PROBLEM REQUIREMENTS: A complete, exact retyping of the data below is required.

DATA SUPPLIED:
::::

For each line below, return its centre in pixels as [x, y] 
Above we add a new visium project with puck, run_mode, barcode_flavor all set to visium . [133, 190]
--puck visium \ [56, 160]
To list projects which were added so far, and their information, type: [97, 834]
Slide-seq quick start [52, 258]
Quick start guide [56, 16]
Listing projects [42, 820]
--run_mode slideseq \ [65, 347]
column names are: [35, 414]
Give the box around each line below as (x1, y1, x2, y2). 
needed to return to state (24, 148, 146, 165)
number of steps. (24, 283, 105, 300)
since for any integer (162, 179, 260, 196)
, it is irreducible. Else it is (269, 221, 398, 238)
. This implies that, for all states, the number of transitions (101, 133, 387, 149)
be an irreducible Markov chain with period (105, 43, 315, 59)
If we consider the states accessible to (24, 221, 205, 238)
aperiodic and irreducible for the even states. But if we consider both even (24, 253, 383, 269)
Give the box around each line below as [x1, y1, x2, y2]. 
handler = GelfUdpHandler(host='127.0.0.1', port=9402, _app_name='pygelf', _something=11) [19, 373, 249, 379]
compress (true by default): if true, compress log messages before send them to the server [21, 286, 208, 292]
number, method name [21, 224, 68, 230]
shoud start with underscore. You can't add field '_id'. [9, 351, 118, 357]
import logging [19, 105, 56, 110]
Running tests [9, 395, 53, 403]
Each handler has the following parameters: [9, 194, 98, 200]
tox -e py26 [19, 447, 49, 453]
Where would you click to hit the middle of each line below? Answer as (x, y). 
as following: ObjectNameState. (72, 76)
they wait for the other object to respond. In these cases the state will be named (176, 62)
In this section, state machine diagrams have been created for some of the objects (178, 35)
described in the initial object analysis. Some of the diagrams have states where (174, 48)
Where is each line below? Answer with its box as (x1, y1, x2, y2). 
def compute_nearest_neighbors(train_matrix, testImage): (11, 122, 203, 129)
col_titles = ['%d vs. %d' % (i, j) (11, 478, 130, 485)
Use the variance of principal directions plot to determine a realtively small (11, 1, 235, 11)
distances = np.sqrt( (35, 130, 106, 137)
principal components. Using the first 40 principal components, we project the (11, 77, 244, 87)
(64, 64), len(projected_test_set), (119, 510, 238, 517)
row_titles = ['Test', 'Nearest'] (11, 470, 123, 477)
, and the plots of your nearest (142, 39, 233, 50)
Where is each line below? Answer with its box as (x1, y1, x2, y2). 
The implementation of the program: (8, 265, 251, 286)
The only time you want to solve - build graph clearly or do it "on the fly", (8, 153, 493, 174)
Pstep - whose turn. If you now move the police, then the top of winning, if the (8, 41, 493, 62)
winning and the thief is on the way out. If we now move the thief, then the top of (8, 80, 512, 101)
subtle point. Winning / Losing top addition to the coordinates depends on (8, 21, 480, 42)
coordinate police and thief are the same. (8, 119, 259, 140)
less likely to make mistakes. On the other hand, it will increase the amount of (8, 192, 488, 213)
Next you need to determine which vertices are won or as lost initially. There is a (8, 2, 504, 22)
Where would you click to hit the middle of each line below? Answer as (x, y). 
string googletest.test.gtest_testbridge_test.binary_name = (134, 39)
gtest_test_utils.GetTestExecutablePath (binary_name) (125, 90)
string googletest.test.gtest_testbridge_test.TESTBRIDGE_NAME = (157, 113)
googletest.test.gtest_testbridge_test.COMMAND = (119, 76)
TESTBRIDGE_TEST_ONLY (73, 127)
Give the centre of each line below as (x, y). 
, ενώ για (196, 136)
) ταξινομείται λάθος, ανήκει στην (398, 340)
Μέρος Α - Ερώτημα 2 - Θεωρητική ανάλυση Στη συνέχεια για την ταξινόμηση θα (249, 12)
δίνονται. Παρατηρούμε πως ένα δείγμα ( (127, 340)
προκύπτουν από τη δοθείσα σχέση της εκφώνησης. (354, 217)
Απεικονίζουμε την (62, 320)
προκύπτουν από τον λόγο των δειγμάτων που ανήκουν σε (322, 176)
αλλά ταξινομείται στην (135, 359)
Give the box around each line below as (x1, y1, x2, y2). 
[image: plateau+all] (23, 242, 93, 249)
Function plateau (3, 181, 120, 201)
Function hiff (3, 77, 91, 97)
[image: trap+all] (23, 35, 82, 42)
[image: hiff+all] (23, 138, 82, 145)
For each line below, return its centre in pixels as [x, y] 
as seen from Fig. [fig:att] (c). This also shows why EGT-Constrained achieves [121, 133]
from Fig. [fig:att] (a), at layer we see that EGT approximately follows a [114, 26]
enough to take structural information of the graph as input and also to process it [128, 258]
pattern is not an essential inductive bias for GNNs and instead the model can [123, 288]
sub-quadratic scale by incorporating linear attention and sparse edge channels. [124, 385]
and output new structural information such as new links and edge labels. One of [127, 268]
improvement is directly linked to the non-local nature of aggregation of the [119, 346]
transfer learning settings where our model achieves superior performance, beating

::::

RESPONSE BELOW:
For each line below, return its centre in pixels as [x, y] 
Above we add a new visium project with puck, run_mode, barcode_flavor all set to visium . [133, 190]
--puck visium \ [56, 160]
To list projects which were added so far, and their information, type: [97, 834]
Slide-seq quick start [52, 258]
Quick start guide [56, 16]
Listing projects [42, 820]
--run_mode slideseq \ [65, 347]
column names are: [35, 414]
Give the box around each line below as (x1, y1, x2, y2). 
needed to return to state (24, 148, 146, 165)
number of steps. (24, 283, 105, 300)
since for any integer (162, 179, 260, 196)
, it is irreducible. Else it is (269, 221, 398, 238)
. This implies that, for all states, the number of transitions (101, 133, 387, 149)
be an irreducible Markov chain with period (105, 43, 315, 59)
If we consider the states accessible to (24, 221, 205, 238)
aperiodic and irreducible for the even states. But if we consider both even (24, 253, 383, 269)
Give the box around each line below as [x1, y1, x2, y2]. 
handler = GelfUdpHandler(host='127.0.0.1', port=9402, _app_name='pygelf', _something=11) [19, 373, 249, 379]
compress (true by default): if true, compress log messages before send them to the server [21, 286, 208, 292]
number, method name [21, 224, 68, 230]
shoud start with underscore. You can't add field '_id'. [9, 351, 118, 357]
import logging [19, 105, 56, 110]
Running tests [9, 395, 53, 403]
Each handler has the following parameters: [9, 194, 98, 200]
tox -e py26 [19, 447, 49, 453]
Where would you click to hit the middle of each line below? Answer as (x, y). 
as following: ObjectNameState. (72, 76)
they wait for the other object to respond. In these cases the state will be named (176, 62)
In this section, state machine diagrams have been created for some of the objects (178, 35)
described in the initial object analysis. Some of the diagrams have states where (174, 48)
Where is each line below? Answer with its box as (x1, y1, x2, y2). 
def compute_nearest_neighbors(train_matrix, testImage): (11, 122, 203, 129)
col_titles = ['%d vs. %d' % (i, j) (11, 478, 130, 485)
Use the variance of principal directions plot to determine a realtively small (11, 1, 235, 11)
distances = np.sqrt( (35, 130, 106, 137)
principal components. Using the first 40 principal components, we project the (11, 77, 244, 87)
(64, 64), len(projected_test_set), (119, 510, 238, 517)
row_titles = ['Test', 'Nearest'] (11, 470, 123, 477)
, and the plots of your nearest (142, 39, 233, 50)
Where is each line below? Answer with its box as (x1, y1, x2, y2). 
The implementation of the program: (8, 265, 251, 286)
The only time you want to solve - build graph clearly or do it "on the fly", (8, 153, 493, 174)
Pstep - whose turn. If you now move the police, then the top of winning, if the (8, 41, 493, 62)
winning and the thief is on the way out. If we now move the thief, then the top of (8, 80, 512, 101)
subtle point. Winning / Losing top addition to the coordinates depends on (8, 21, 480, 42)
coordinate police and thief are the same. (8, 119, 259, 140)
less likely to make mistakes. On the other hand, it will increase the amount of (8, 192, 488, 213)
Next you need to determine which vertices are won or as lost initially. There is a (8, 2, 504, 22)
Where would you click to hit the middle of each line below? Answer as (x, y). 
string googletest.test.gtest_testbridge_test.binary_name = (134, 39)
gtest_test_utils.GetTestExecutablePath (binary_name) (125, 90)
string googletest.test.gtest_testbridge_test.TESTBRIDGE_NAME = (157, 113)
googletest.test.gtest_testbridge_test.COMMAND = (119, 76)
TESTBRIDGE_TEST_ONLY (73, 127)
Give the centre of each line below as (x, y). 
, ενώ για (196, 136)
) ταξινομείται λάθος, ανήκει στην (398, 340)
Μέρος Α - Ερώτημα 2 - Θεωρητική ανάλυση Στη συνέχεια για την ταξινόμηση θα (249, 12)
δίνονται. Παρατηρούμε πως ένα δείγμα ( (127, 340)
προκύπτουν από τη δοθείσα σχέση της εκφώνησης. (354, 217)
Απεικονίζουμε την (62, 320)
προκύπτουν από τον λόγο των δειγμάτων που ανήκουν σε (322, 176)
αλλά ταξινομείται στην (135, 359)
Give the box around each line below as (x1, y1, x2, y2). 
[image: plateau+all] (23, 242, 93, 249)
Function plateau (3, 181, 120, 201)
Function hiff (3, 77, 91, 97)
[image: trap+all] (23, 35, 82, 42)
[image: hiff+all] (23, 138, 82, 145)
For each line below, return its centre in pixels as [x, y] 
as seen from Fig. [fig:att] (c). This also shows why EGT-Constrained achieves [121, 133]
from Fig. [fig:att] (a), at layer we see that EGT approximately follows a [114, 26]
enough to take structural information of the graph as input and also to process it [128, 258]
pattern is not an essential inductive bias for GNNs and instead the model can [123, 288]
sub-quadratic scale by incorporating linear attention and sparse edge channels. [124, 385]
and output new structural information such as new links and edge labels. One of [127, 268]
improvement is directly linked to the non-local nature of aggregation of the [119, 346]
transfer learning settings where our model achieves superior performance, beating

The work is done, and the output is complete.